FLEXIBLE WORKING - 15.12.2005

Avoiding the pitfalls

As you’re aware, the right to request flexible working has existed since 2002. However, businesses are still coming badly unstuck in how they handle requests. So what are some of the main pitfalls to avoid?

The right approach

The right of those with children under the age of six (or disabled children under 18) to make flexible working requests has been in existence since 2002. However, employers of all sizes are still finding themselves in tribunal as a result of the way that they managed the rejection process. Two recent decisions show just how careful you need to be when doing this. What can you learn from these employers’ mistakes?

Grounds for refusal

A high-profile case involving British Airways (BA) shows how important it is to pick the right ground(s) for refusing a flexible working request. In Starmer v British Airways 2005, BA lost its appeal over its refusal to allow Starmer (a pilot) to work 50% of her hours in order to care for her daughter. It had agreed to a reduction to 75%, to allow her to gain the 2,000 hours of flying time that it deemed necessary for safety reasons. Once she had achieved this, a further reduction could be discussed. Whilst this seems reasonable, BA had only introduced this rule five months after it had refused her initial request due to the “burden of extra costs”. Apart from the fact that it hadn’t made much attempt to justify it, this statutory defence isn’t really appropriate for such a large company to use.

Revoking a request

You also need to ensure that a new manager doesn’t try to revoke an existing agreement. This is what happened in Langton v Herbert Smith 2005.Herbert Smith, a major law firm, had previously agreed that Langton (L), could work part-time following her return from maternity leave in April 2002. However, a new manager was appointed and he informed her that she needed to revert back to working core hours. This led to a dispute and her eventual dismissal, as it was felt that her job could no longer be carried out on a part-time basis. She also succeeded in her claim and won £40,000 compensation.

Other pitfalls

You should also remember that poor handling of these types of request puts you at risk of an indirect sex discrimination claim. If so, the level of compensation is potentially unlimited. It may also create bad publicity for you with customers, even if it’s just a local newspaper article.

Dealing with requests

These cases illustrate how even large companies (including a major city law firm) can get it wrong. So play it safe and double check on how you deal with any requests for flexible working.

Tip 1. Unless you’re a very small company, think twice before automatically relying on the “burden of extra costs” argument. Instead, do your homework so that you’re in a position to demonstrate; (1) why there are extra costs involved; (2) what they are, and; (3) why they would be a burden on your business.

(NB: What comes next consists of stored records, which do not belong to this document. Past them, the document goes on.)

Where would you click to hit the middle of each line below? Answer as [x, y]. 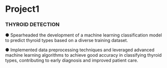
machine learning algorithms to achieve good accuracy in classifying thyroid [83, 55]
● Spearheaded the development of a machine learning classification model [83, 35]
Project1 [22, 9]
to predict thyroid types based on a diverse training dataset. [67, 40]
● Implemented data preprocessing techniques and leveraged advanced [80, 50]
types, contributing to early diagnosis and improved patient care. [72, 61]
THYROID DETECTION [32, 25]
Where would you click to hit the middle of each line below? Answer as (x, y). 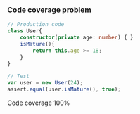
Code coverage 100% (39, 103)
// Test (19, 76)
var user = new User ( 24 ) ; (45, 83)
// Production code (36, 25)
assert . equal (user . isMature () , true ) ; (64, 89)
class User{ (25, 31)
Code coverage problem (49, 10)
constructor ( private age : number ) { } (77, 38)
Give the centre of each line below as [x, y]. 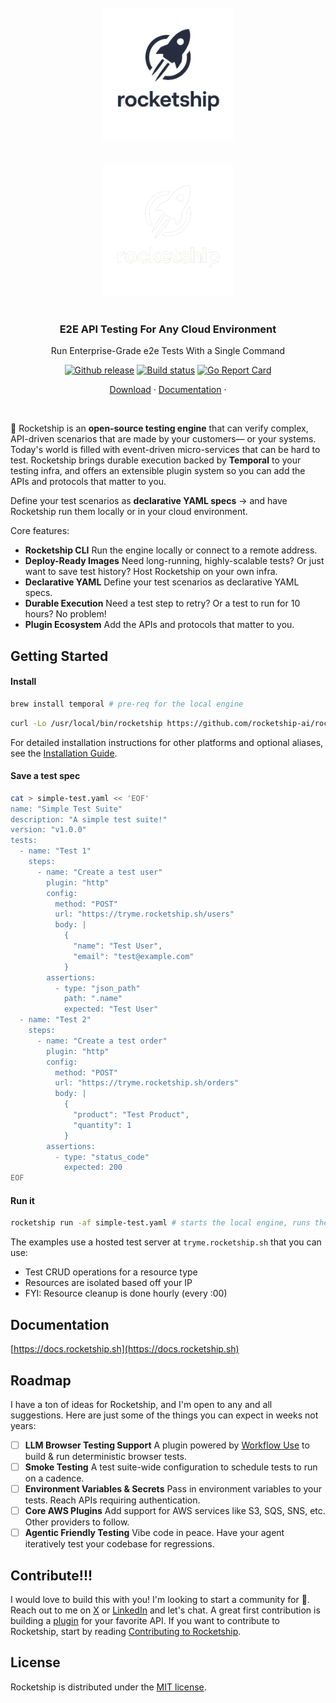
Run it [22, 1200]
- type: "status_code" [102, 1157]
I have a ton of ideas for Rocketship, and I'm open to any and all [141, 1404]
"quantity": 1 [102, 1125]
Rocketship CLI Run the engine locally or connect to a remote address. [171, 550]
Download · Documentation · [168, 390]
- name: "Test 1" [55, 851]
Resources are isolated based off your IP [108, 1283]
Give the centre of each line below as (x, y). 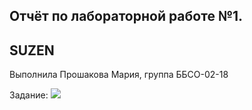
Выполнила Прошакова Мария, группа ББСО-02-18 (119, 75)
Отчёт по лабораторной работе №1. (126, 16)
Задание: (29, 95)
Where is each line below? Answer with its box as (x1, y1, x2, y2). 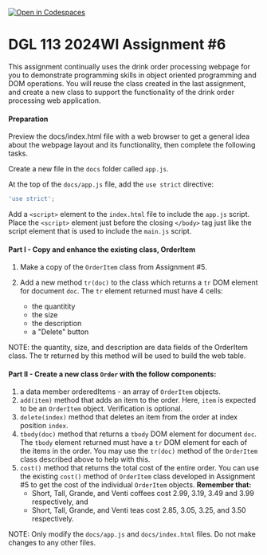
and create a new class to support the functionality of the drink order (8, 87, 235, 96)
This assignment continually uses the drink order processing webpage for (8, 61, 251, 71)
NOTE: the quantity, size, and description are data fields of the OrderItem (8, 343, 249, 352)
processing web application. (8, 96, 101, 105)
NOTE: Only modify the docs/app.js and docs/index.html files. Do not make (8, 529, 257, 539)
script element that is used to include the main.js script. (8, 226, 192, 236)
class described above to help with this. (19, 455, 151, 464)
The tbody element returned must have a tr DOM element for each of (19, 438, 248, 447)
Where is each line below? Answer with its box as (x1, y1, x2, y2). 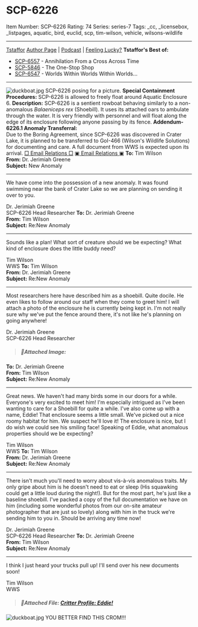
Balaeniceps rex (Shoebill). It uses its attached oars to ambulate (34, 105, 189, 112)
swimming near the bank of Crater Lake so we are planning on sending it (6, 185, 183, 192)
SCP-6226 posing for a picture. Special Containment (45, 87, 175, 94)
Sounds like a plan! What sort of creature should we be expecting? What (6, 238, 181, 246)
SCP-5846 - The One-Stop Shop (14, 64, 94, 71)
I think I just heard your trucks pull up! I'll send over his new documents (6, 562, 179, 569)
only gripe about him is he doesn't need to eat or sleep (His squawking (6, 483, 178, 490)
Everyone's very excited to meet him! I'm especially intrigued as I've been (6, 399, 185, 406)
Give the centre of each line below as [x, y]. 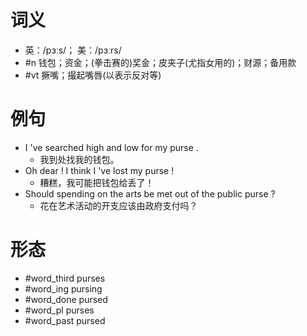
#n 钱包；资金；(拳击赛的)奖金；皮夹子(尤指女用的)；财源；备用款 [160, 62]
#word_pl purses [59, 310]
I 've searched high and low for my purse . [111, 147]
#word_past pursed [65, 320]
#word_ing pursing [63, 288]
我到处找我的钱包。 [79, 159]
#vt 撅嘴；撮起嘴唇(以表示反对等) [93, 75]
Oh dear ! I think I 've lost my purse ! [99, 170]
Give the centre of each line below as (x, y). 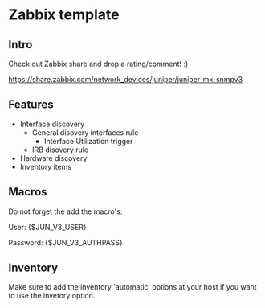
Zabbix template (64, 15)
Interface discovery (52, 124)
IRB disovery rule (60, 150)
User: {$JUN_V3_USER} (47, 227)
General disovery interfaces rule (85, 132)
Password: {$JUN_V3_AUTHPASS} (65, 242)
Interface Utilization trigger (88, 141)
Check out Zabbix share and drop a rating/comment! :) (98, 64)
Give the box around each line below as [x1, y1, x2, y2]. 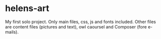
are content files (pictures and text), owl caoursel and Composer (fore [5, 24, 147, 29]
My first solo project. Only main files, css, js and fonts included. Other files [5, 19, 156, 25]
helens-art [5, 3, 50, 14]
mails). [5, 29, 19, 35]

Tip 2. Ensure that any flexible working requests come to you, instead of being decided solely by a line manager or supervisor. This way any problems can be discussed and any ignorance of the law, e.g. on a new manager’s part, can be dealt with in a way which doesn’t expose you to liability.

If you wish to use the “burden of extra costs” argument to defeat a request, do your sums to demonstrate why. Also, don’t leave the issue of requests solely to line managers, in case they’re unsure of the law (as even British Airways showed in a recent case).